Tectonics and plate boundary processes along the Southeast Indian Ridge and the East Pacific Rise.

摘要

Classical plate tectonics describes crustal deformation in a simple kinematic way, with deformation occurring only at narrow boundaries of plates with rigid interiors. Many dynamic processes at these boundaries are not well understood. There are also apparent deviations from classical plate tectonics where significant intraplate deformation occurs. In this thesis, we analyze and model geophysical data from the Southeast Indian Ridge (SEIR) and the East Pacific Rise (EPR) to address some of these issues.; Hotspots often affect the dynamics of nearby spreading centers. As shown by bathymetry, side-scan sonar, and magnetic anomaly data, the Amsterdam-St. Paul (ASP) hotspot has altered the spreading history and geometry of nearby SEIR spreading axes. The hotspot thickened the oceanic crust near the spreading center and reorganized the plate boundary through rift propagation and ridge jumps, creating the youngest known transform fault in the process.; The region near the ASP plateau has been suggested as where a wide, diffuse, NW-SE trending oceanic plate boundary meets the SEIR. Using data from the SEIR, we perform a statistical analysis and examine predictions of the model to test its validity.

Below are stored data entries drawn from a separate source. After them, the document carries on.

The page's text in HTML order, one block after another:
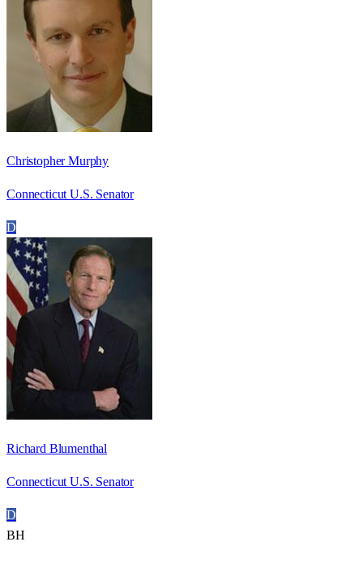
Christopher Murphy
Connecticut U.S. Senator
D
Richard Blumenthal
Connecticut U.S. Senator
D
BH
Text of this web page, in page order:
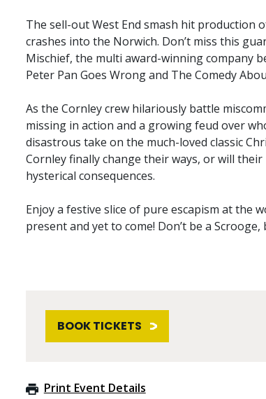
The sell-out West End smash hit production of
crashes into the Norwich. Don’t miss this
Mischief, the multi award-winning company
Peter Pan Goes Wrong and The Comedy
As the Cornley crew hilariously battle
missing in action and a growing feud over
disastrous take on the much-loved classic
Cornley finally change their ways, or will
hysterical consequences.
Enjoy a festive slice of pure escapism at the
present and yet to come! Don’t be a Scrooge,
BOOK TICKETS
Print Event Details
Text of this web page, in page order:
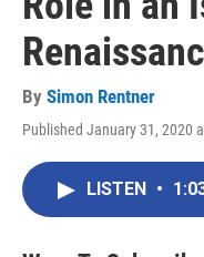
By Simon Rentner
Published January 31, 2020
LISTEN •
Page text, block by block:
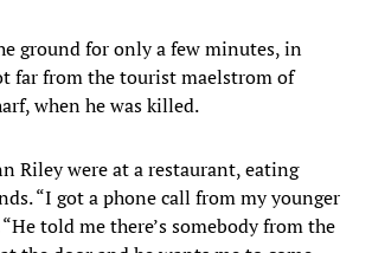
ground for only a few minutes, in
far from the tourist maelstrom of
when he was killed.
Riley were at a restaurant, eating
“I got a phone call from my younger
“He told me there’s somebody from the
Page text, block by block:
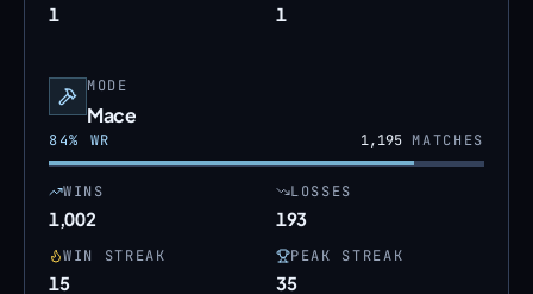
1 1
MODE
Mace
84% WR 1,195MATCHES
WINS
1,002
LOSSES
193
WIN STREAK
15
PEAK STREAK
35
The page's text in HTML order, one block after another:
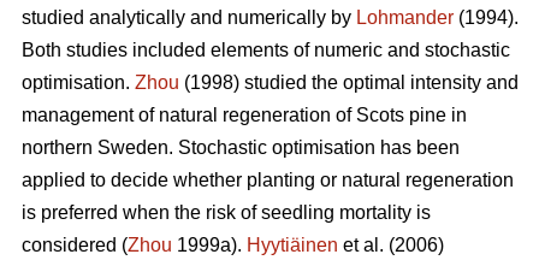
studied analytically and numerically by Lohmander (1994).
Both studies included elements of numeric and stochastic
optimisation. Zhou (1998) studied the optimal intensity and
management of natural regeneration of Scots pine in
northern Sweden. Stochastic optimisation has been
applied to decide whether planting or natural regeneration
is preferred when the risk of seedling mortality is
considered (Zhou 1999a). Hyytiäinen et al. (2006)
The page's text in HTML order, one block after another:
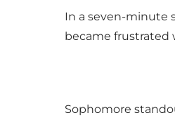
In a seven-minute
became frustrated
Sophomore
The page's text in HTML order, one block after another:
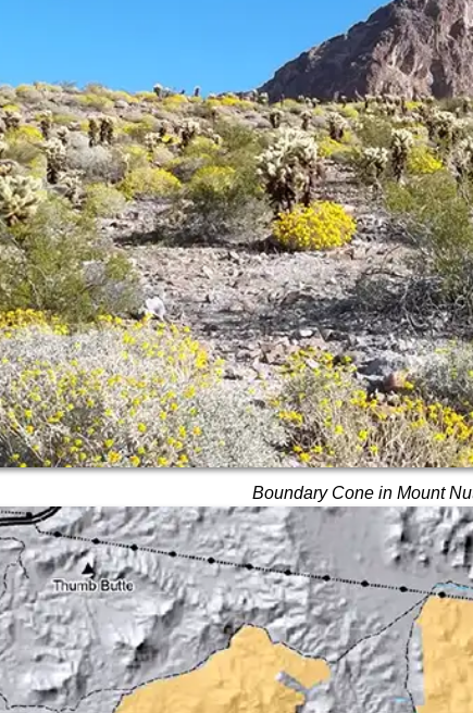
Boundary Cone in Mount
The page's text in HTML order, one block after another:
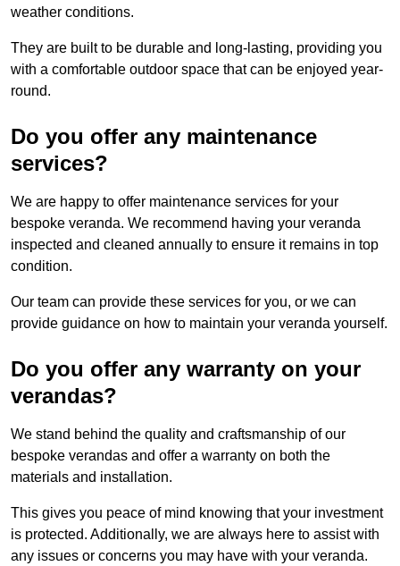
weather conditions.
They are built to be durable and long-lasting, providing you
with a comfortable outdoor space that can be enjoyed year-
round.
Do you offer any maintenance
services?
We are happy to offer maintenance services for your
bespoke veranda. We recommend having your veranda
inspected and cleaned annually to ensure it remains in top
condition.
Our team can provide these services for you, or we can
provide guidance on how to maintain your veranda yourself.
Do you offer any warranty on your
verandas?
We stand behind the quality and craftsmanship of our
bespoke verandas and offer a warranty on both the
materials and installation.
This gives you peace of mind knowing that your investment
is protected. Additionally, we are always here to assist with
any issues or concerns you may have with your veranda.

The boundary is not confirmed on statistical grounds, but evidence suggests that it does exist. However, it does not extend south of the St. Paul Fracture Zone, narrowing the previously proposed boundary by 800 km where it meets the SEIR. We also test the hypothesis that deformation near the eastern end of the SEIR, including a large intraplate earthquake can be explained by an additional plate boundary. If the earthquake lies on a plate boundary, its sense of slip should be right-lateral rather than the observed left-lateral motion, ruling out the hypothesis.; Asymmetric geophysical properties of the EPR near 17°S suggest more melt beneath the Pacific side than the Nazca side. Numerical modeling results indicate that the asymmetry may be produced by pressure-driven across-axis mantle flow from the Pacific superswell. Across-axis flow extends upwelling and melting to the west of the axis, but limits upwelling to the east, shutting off melting and accounting for the observed asymmetry.